In contrast to screaming television antagonists, Harris is disarmingly polite as he lays out his case. He's so reasonable that on Fox News, Bill O'Reilly ends an interview with him by instructing viewers: "Buy the book."

If they do, they will find a clear, concise, and logical argument --- and it may clash with everything they hold sacred.

Scrutinizing the Bible or the Koran, Harris doesn't pull punches. He believes we can do a lot better than to live our lives according to the wisdom of men who thought the world was flat. And he doesn't gloss over the violent passages of either book.

Harris believes we waste a great deal of human energy on what he believes issupernatural nonsense. Beyond that, he warns, in an age of chemical weapons and suicide bombers, blind adherence to ancient mythologies could bring the end of civilization.

He finds "elements of reasonableness" in the Bush administration's "war on terror," and while he has harsh criticism of the president, he says that liberals need to recognize the danger posed by Muslim extremists.

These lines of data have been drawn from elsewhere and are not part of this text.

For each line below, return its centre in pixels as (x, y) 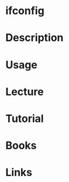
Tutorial (25, 118)
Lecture (25, 92)
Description (34, 38)
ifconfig (25, 11)
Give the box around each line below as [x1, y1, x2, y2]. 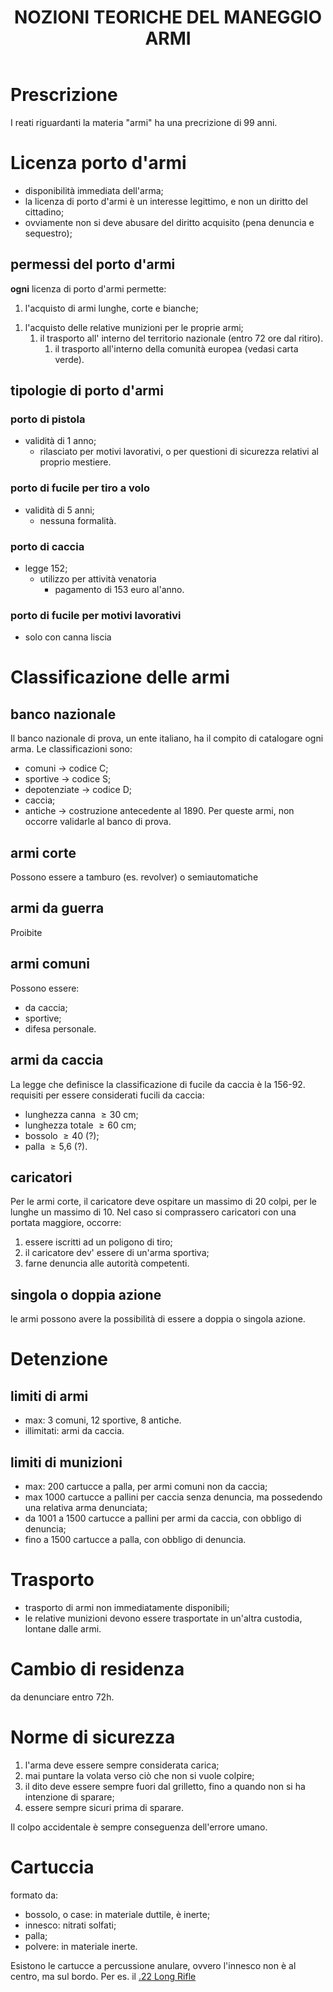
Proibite [10, 926, 43, 938]
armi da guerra [10, 900, 105, 917]
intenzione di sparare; [24, 1791, 115, 1803]
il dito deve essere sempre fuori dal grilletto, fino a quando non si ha [24, 1780, 306, 1792]
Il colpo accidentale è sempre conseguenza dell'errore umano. [10, 1821, 268, 1833]
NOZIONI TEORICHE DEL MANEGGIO [13, 6, 323, 29]
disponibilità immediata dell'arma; [24, 184, 164, 196]
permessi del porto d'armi [10, 256, 176, 273]
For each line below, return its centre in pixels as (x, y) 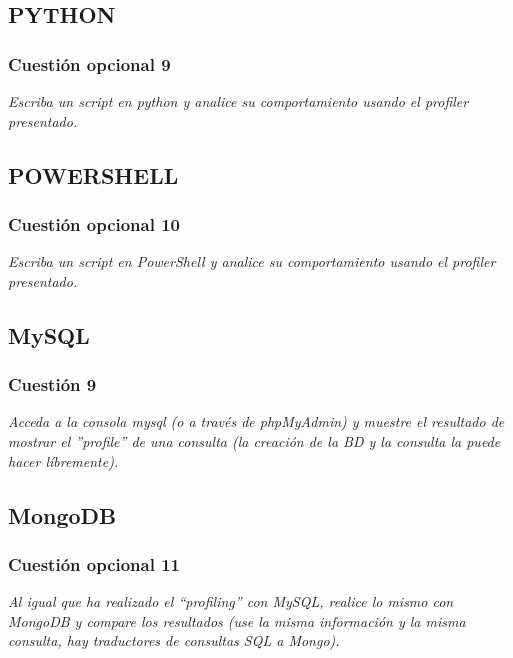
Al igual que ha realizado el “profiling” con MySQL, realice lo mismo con (231, 601)
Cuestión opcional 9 (89, 63)
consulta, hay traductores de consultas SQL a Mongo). (174, 640)
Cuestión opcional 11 (94, 563)
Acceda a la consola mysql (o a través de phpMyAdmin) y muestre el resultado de (256, 421)
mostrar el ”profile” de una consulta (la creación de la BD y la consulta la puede (254, 440)
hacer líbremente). (63, 460)
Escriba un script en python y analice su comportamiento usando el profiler (238, 101)

In a recent interview, Harris discussed all that. The following is an edited version of our conversation.

City: How does your study of neuroscience inform your views about religion?

Harris: If you want to understand the human mind, you have to know something about the brain. There's no question that religion emerges from deeply ingrained cognitive traits: a desire to understand our circumstance, a desire to predict the future and to have our belief order our experience in a way that is useful and confers emotional, behavioral, and ultimately adaptive advantages for the species.

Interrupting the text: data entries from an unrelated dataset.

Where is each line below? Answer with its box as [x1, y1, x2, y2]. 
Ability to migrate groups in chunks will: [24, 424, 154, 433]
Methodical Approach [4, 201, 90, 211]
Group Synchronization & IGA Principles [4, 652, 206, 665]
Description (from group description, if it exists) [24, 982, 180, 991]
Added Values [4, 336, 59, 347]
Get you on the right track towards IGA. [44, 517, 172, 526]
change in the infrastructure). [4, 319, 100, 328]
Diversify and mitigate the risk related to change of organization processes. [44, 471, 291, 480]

There is clearly an evolutionary explanation for the tools we have cognitively, and this is being studied at the level of the brain. You could certainly argue in evolutionary terms that religion has served an important purpose, if not for ourselves in the immediate past, for our distant ancestors. It probably allowed large groups of people, larger than kin, to cohere. It does not seem far-fetched to say that any group tightly bound by its religious dogmas would have had advantages over groups that were not.

But you can't move from an evolutionary explanation like that to argue that religion is useful now. In fact, I think it's one of the principal impediments to developing a genuinely sustainable global civilization at this point.

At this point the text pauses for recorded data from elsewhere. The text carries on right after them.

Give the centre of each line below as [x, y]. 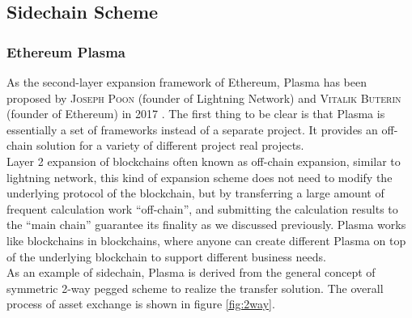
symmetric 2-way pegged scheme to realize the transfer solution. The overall [195, 288]
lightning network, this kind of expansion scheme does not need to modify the [200, 177]
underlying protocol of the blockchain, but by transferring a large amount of [195, 193]
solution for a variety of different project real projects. [170, 145]
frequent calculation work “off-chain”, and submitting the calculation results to [202, 208]
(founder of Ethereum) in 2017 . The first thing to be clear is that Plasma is [196, 114]
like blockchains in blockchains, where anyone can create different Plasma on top [206, 240]
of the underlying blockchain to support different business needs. [166, 256]
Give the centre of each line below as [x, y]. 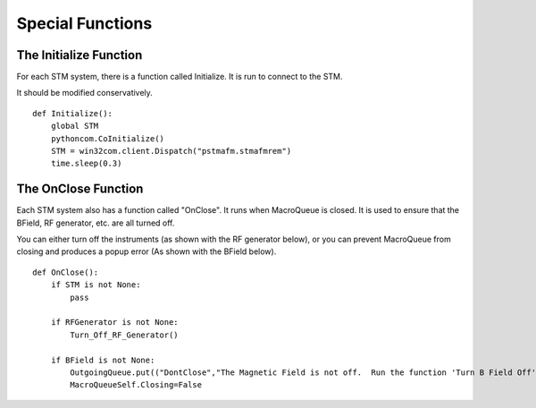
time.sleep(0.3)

What do you hope to accomplish with your new book?

I think it's worth focusing on our indigenous problem of right-wing Christianity. I couldn't let Islam go unmentioned, and my criticism is against religious faith in principle, but I think some emphasis on the problems posed by the political empowerment of the religious right in our country is definitely warranted. It also reflects the response I got to "The End of Faith." It was not a surprise that most of the criticism I got was from rather committed Christians.

You point out that everyone is already an atheist in one way or another; no one believes in Poseidon anymore. Do all Christians understand this?

Amazingly, they don't. It strikes them as utterly preposterous that anyone could compare the God of Abraham to a dead god of Greece or Rome or any other god. What seems an apt, accurate, and devastating analogy to secular people seems like a non sequitur to Christians. It's also strange that I now get hate mail from people who actually believe in Poseidon.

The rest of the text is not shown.